• **WHAT THIS TASK INVOLVES**: Retype every record that appears below, unchanged.

• **MATERIAL PROVIDED**:
= = = = =

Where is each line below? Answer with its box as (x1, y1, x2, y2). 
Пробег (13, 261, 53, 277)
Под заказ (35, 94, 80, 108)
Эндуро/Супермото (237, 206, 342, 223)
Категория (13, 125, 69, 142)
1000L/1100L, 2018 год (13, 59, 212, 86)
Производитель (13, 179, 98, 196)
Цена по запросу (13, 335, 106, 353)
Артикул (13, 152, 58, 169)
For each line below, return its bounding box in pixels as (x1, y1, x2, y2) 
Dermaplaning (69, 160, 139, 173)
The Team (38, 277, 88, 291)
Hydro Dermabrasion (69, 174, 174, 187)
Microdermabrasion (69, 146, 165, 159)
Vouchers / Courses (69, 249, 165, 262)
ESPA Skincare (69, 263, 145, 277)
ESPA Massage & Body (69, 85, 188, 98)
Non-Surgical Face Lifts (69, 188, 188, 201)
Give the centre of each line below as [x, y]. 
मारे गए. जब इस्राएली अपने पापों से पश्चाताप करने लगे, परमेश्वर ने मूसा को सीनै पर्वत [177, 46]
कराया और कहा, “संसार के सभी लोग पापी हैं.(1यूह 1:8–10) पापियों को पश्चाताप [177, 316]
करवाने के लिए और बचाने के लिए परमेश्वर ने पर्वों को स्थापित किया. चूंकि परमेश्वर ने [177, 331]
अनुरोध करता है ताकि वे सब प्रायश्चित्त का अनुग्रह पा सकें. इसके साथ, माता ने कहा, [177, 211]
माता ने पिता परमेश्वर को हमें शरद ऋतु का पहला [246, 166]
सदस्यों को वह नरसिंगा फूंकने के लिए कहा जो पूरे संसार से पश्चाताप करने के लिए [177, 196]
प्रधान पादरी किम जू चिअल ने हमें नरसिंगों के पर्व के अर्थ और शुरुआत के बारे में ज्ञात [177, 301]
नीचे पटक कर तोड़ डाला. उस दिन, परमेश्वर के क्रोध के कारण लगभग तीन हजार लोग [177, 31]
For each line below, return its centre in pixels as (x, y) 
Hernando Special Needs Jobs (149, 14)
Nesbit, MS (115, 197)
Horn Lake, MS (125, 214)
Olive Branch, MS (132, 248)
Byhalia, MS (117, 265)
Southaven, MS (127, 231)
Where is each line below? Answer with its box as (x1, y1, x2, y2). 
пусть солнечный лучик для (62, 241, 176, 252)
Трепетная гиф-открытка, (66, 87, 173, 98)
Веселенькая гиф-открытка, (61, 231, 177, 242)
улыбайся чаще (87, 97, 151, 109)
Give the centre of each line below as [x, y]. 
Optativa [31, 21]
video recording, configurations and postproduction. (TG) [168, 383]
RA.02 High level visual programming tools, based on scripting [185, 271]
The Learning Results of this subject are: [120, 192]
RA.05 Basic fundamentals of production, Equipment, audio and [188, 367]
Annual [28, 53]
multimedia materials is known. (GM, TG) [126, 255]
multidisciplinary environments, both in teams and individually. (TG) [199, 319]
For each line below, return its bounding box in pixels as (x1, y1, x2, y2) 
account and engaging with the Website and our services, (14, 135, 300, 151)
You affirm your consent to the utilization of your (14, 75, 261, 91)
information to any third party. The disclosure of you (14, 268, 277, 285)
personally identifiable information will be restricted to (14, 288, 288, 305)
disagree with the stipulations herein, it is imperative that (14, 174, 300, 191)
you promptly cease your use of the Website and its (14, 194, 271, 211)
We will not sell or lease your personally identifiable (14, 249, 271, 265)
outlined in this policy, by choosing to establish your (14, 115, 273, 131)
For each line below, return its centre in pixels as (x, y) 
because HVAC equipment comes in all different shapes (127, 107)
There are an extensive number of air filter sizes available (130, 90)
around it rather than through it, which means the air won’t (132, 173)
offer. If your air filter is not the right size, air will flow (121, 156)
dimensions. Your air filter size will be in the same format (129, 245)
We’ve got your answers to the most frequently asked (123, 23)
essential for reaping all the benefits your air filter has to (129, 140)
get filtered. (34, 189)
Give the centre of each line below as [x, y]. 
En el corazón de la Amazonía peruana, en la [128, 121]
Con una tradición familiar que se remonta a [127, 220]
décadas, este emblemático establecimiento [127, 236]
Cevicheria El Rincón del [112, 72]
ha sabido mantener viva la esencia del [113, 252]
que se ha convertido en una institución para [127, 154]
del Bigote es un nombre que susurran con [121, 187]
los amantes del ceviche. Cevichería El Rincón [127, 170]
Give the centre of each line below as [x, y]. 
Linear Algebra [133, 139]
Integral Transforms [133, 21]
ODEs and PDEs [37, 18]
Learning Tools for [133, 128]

= = = = =

• **WRITTEN SOLUTION**:
Where is each line below? Answer with its box as (x1, y1, x2, y2). 
Пробег (13, 261, 53, 277)
Под заказ (35, 94, 80, 108)
Эндуро/Супермото (237, 206, 342, 223)
Категория (13, 125, 69, 142)
1000L/1100L, 2018 год (13, 59, 212, 86)
Производитель (13, 179, 98, 196)
Цена по запросу (13, 335, 106, 353)
Артикул (13, 152, 58, 169)
For each line below, return its bounding box in pixels as (x1, y1, x2, y2) 
Dermaplaning (69, 160, 139, 173)
The Team (38, 277, 88, 291)
Hydro Dermabrasion (69, 174, 174, 187)
Microdermabrasion (69, 146, 165, 159)
Vouchers / Courses (69, 249, 165, 262)
ESPA Skincare (69, 263, 145, 277)
ESPA Massage & Body (69, 85, 188, 98)
Non-Surgical Face Lifts (69, 188, 188, 201)
Give the centre of each line below as [x, y]. 
मारे गए. जब इस्राएली अपने पापों से पश्चाताप करने लगे, परमेश्वर ने मूसा को सीनै पर्वत [177, 46]
कराया और कहा, “संसार के सभी लोग पापी हैं.(1यूह 1:8–10) पापियों को पश्चाताप [177, 316]
करवाने के लिए और बचाने के लिए परमेश्वर ने पर्वों को स्थापित किया. चूंकि परमेश्वर ने [177, 331]
अनुरोध करता है ताकि वे सब प्रायश्चित्त का अनुग्रह पा सकें. इसके साथ, माता ने कहा, [177, 211]
माता ने पिता परमेश्वर को हमें शरद ऋतु का पहला [246, 166]
सदस्यों को वह नरसिंगा फूंकने के लिए कहा जो पूरे संसार से पश्चाताप करने के लिए [177, 196]
प्रधान पादरी किम जू चिअल ने हमें नरसिंगों के पर्व के अर्थ और शुरुआत के बारे में ज्ञात [177, 301]
नीचे पटक कर तोड़ डाला. उस दिन, परमेश्वर के क्रोध के कारण लगभग तीन हजार लोग [177, 31]
For each line below, return its centre in pixels as (x, y) 
Hernando Special Needs Jobs (149, 14)
Nesbit, MS (115, 197)
Horn Lake, MS (125, 214)
Olive Branch, MS (132, 248)
Byhalia, MS (117, 265)
Southaven, MS (127, 231)
Where is each line below? Answer with its box as (x1, y1, x2, y2). 
пусть солнечный лучик для (62, 241, 176, 252)
Трепетная гиф-открытка, (66, 87, 173, 98)
Веселенькая гиф-открытка, (61, 231, 177, 242)
улыбайся чаще (87, 97, 151, 109)
Give the centre of each line below as [x, y]. 
Optativa [31, 21]
video recording, configurations and postproduction. (TG) [168, 383]
RA.02 High level visual programming tools, based on scripting [185, 271]
The Learning Results of this subject are: [120, 192]
RA.05 Basic fundamentals of production, Equipment, audio and [188, 367]
Annual [28, 53]
multimedia materials is known. (GM, TG) [126, 255]
multidisciplinary environments, both in teams and individually. (TG) [199, 319]
For each line below, return its bounding box in pixels as (x1, y1, x2, y2) 
account and engaging with the Website and our services, (14, 135, 300, 151)
You affirm your consent to the utilization of your (14, 75, 261, 91)
information to any third party. The disclosure of you (14, 268, 277, 285)
personally identifiable information will be restricted to (14, 288, 288, 305)
disagree with the stipulations herein, it is imperative that (14, 174, 300, 191)
you promptly cease your use of the Website and its (14, 194, 271, 211)
We will not sell or lease your personally identifiable (14, 249, 271, 265)
outlined in this policy, by choosing to establish your (14, 115, 273, 131)
For each line below, return its centre in pixels as (x, y) 
because HVAC equipment comes in all different shapes (127, 107)
There are an extensive number of air filter sizes available (130, 90)
around it rather than through it, which means the air won’t (132, 173)
offer. If your air filter is not the right size, air will flow (121, 156)
dimensions. Your air filter size will be in the same format (129, 245)
We’ve got your answers to the most frequently asked (123, 23)
essential for reaping all the benefits your air filter has to (129, 140)
get filtered. (34, 189)
Give the centre of each line below as [x, y]. 
En el corazón de la Amazonía peruana, en la [128, 121]
Con una tradición familiar que se remonta a [127, 220]
décadas, este emblemático establecimiento [127, 236]
Cevicheria El Rincón del [112, 72]
ha sabido mantener viva la esencia del [113, 252]
que se ha convertido en una institución para [127, 154]
del Bigote es un nombre que susurran con [121, 187]
los amantes del ceviche. Cevichería El Rincón [127, 170]
Give the centre of each line below as [x, y]. 
Linear Algebra [133, 139]
Integral Transforms [133, 21]
ODEs and PDEs [37, 18]
Learning Tools for [133, 128]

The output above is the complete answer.